In the prior post we described the roles of panelists and ad hoc reviewers in the DEB merit review process and how others have highlighted the value of taking part in this process. We left off with an observation that has popped up in several comment threads on those other discussions: “I volunteered but no one ever called.” This post addresses why that happens.

Foremost among the reasons we haven’t called you back is a possibly startling admission: we don’t have an actual “reviewer database”. We have a reviewer records system but it’s an old architecture, built for a smaller scientific enterprise[i], and lacks the sort of substantial or topical content (not even research keywords) that would be needed for it to function as a database for identifying appropriate reviewers. Even with such content, because it is primarily for record-keeping and not discovery, it would simply search reviewers we’ve used in the past and wouldn’t help us to identify “new blood.” Yes, this is incredibly, woefully behind-the-times compared to what many journals use[ii]. This is an issue for which NSF is trying to find a solution.

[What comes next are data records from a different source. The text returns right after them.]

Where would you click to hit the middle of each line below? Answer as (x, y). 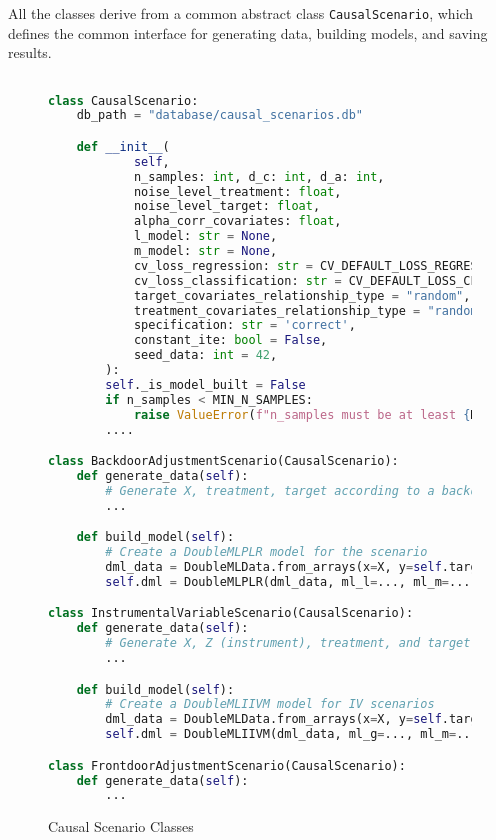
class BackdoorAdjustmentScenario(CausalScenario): (223, 461)
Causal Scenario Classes (121, 826)
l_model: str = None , (205, 236)
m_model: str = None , (205, 251)
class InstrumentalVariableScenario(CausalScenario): (231, 613)
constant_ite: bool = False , (230, 340)
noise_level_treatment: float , (237, 191)
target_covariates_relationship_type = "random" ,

The next major roadblock for self-identifying reviewers is timing. DEB programs need to find large numbers of reviewers in narrow windows of time. If you’re just sending us emails whenever the thought strikes you, they are likely landing on our desks in-between when we’re looking for reviewers. You can check out the review process calendar we posted previously to see when this happens for various programs. The take-home point is that we’re often looking for panelists before proposals have even been submitted (and months before a panel meets) and we are looking for specialist reviewers during just the few weeks when we are sending out proposals for “ad hoc” reviews. Hitting those periods can help put you in the right place at the right time, but is no guarantee, simply because…

Any email is one among numerous offers being passed around daily and is likely to have passed out of memory and been supplanted by other more recent offers by the time we have a need. Suffice it to say, there’s a lot of low-information-value noise in our in-boxes: CVs without context, boilerplate introductory letters where “review” appears as an afterthought, etc.

Even with a strategically-timed, well-written introduction, however, a potential reviewer may not best match our needs for a current proposal or panel and, ultimately, we don’t have anywhere to put the information and retrieve it efficiently. Any system we put in place for keeping tabs on volunteer offers is going to be 1) competing with the whole of the internet to quickly identify sufficient numbers of relevant experts and 2) filled with dead ends unless it is regularly updated. Your CV might get dropped in a shared folder and might turn up in a document search while you’re still at the same job, but it just as easily can get buried amongst the daily deluge of emails.

While advice around the academic web to “just send in your information” reflects individual experience, it is based on a perception of cause and effect when the reality is often just coincidence. You may get a call to review from someone who never saw your email if you come up in a search result. Around the time most people are first entering the potential PI/reviewer pool, they are also developing a professional web presence. And, as we said above, without a dedicated reviewer database, we put the whole internet to work to find reviewers. So, being searchable and showing up at the right moment can make sending us any sort of introduction moot. We’ll address this further in part 3.

 

[i] Even just 10 years ago we were dealing with only ~half the proposals we see today.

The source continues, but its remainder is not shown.